RÉCIT DE PAUL CLAUDEL

CONVERTI PENDANT LE CHANT DU MAGNIFICAT

             « Je suis né le 6 août 1868. Ma conver­sion s'est produite le 25 décembre 1886. J'avais donc dix-huit ans. Mais le dévelop­pement de mon caractère était déjà, à ce moment, très avancé. Bien que rattachée des deux côtés à des lignées de croyants qui ont donné plusieurs prêtres à l'Église, ma famille était indifférente et, après notre arrivée à Paris, devint nettement étrangère aux cho­ses de la Foi.

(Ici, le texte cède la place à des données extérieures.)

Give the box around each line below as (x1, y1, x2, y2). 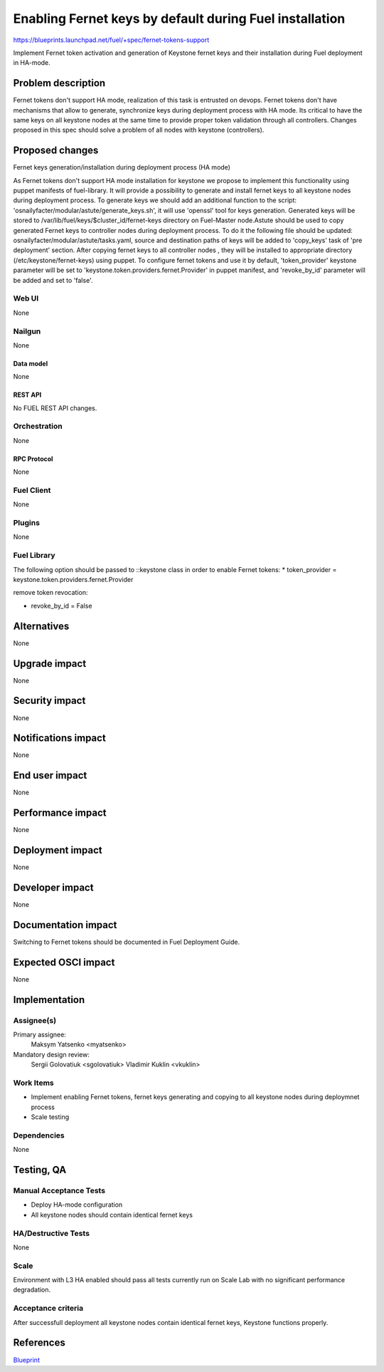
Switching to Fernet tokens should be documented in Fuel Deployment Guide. (13, 937, 240, 946)
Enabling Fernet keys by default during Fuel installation (13, 11, 346, 26)
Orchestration (13, 421, 63, 431)
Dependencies (13, 1130, 65, 1140)
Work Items (13, 1078, 54, 1088)
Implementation (13, 994, 85, 1006)
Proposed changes (13, 145, 99, 157)
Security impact (13, 695, 86, 707)
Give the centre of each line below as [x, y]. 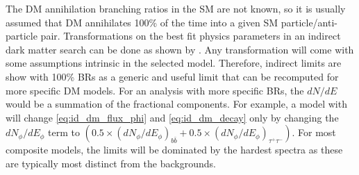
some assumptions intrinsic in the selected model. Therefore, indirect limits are [174, 63]
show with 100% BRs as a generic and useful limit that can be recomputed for [172, 76]
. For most [314, 132]
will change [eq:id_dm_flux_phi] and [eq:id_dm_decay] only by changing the [172, 117]
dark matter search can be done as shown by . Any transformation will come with [180, 49]
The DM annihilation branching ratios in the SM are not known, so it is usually [176, 8]
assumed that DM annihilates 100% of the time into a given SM [142, 22]
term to [64, 132]
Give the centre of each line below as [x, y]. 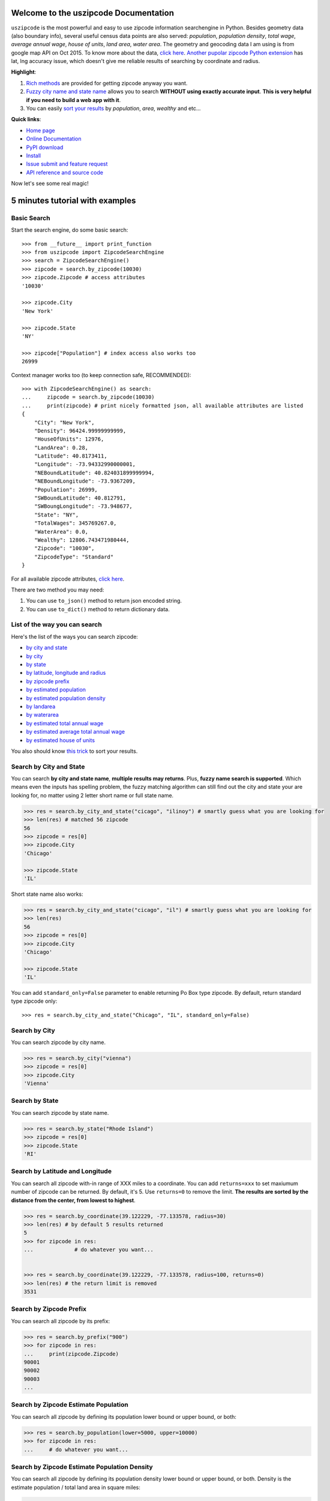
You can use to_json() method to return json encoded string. [104, 601]
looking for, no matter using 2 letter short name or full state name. [92, 795]
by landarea [41, 706]
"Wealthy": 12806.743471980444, [82, 540]
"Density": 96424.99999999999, [80, 430]
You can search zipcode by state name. [60, 1113]
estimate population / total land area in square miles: [76, 1487]
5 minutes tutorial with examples [73, 200]
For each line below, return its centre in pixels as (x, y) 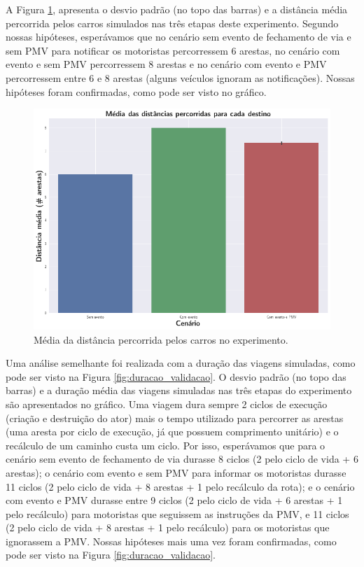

             Auparavant, j'avais fait une bonne pre­mière communion qui, comme pour la plu­part des jeunes garçons, fut à la fois le cou­ronnement et le terme de mes pratiques religieuses. J'ai été élevé, ou plutôt instruit, d'abord par un professeur libre, dans des collèges (laïcs) de province, puis enfin au lycée Louis-le-Grand. Dès mon entrée dans cet établissement, j'avais perdu la foi, qui me semblait inconciliable avec la pluralité des mondes. La lecture de la Vie de Jésus de Renan fournit de nouveaux prétextes à ce changement de convictions que tout, d'ailleurs, autour de moi, facilitait ou encourageait.

             Que l'on se rappelle ces tristes années quatre-vingts, l'époque du plein épanouissement de la littérature naturaliste. Jamais le joug de la matière ne parut mieux affermi. Tout ce qui avait un nom dans l'art, dans la science et dans la littérature, était irréligieux. Tous les soi-disant grands hommes de ce siècle finissant s'étaient distingués par leur hostilité à l'Église. Renan régnait. Il prési­dait la dernière distribution de prix du lycée Louis-le-Grand à laquelle j’assistai et il me semble que je fus couronné de ses mains. Victor Hugo venait de disparaître dans une apothéose.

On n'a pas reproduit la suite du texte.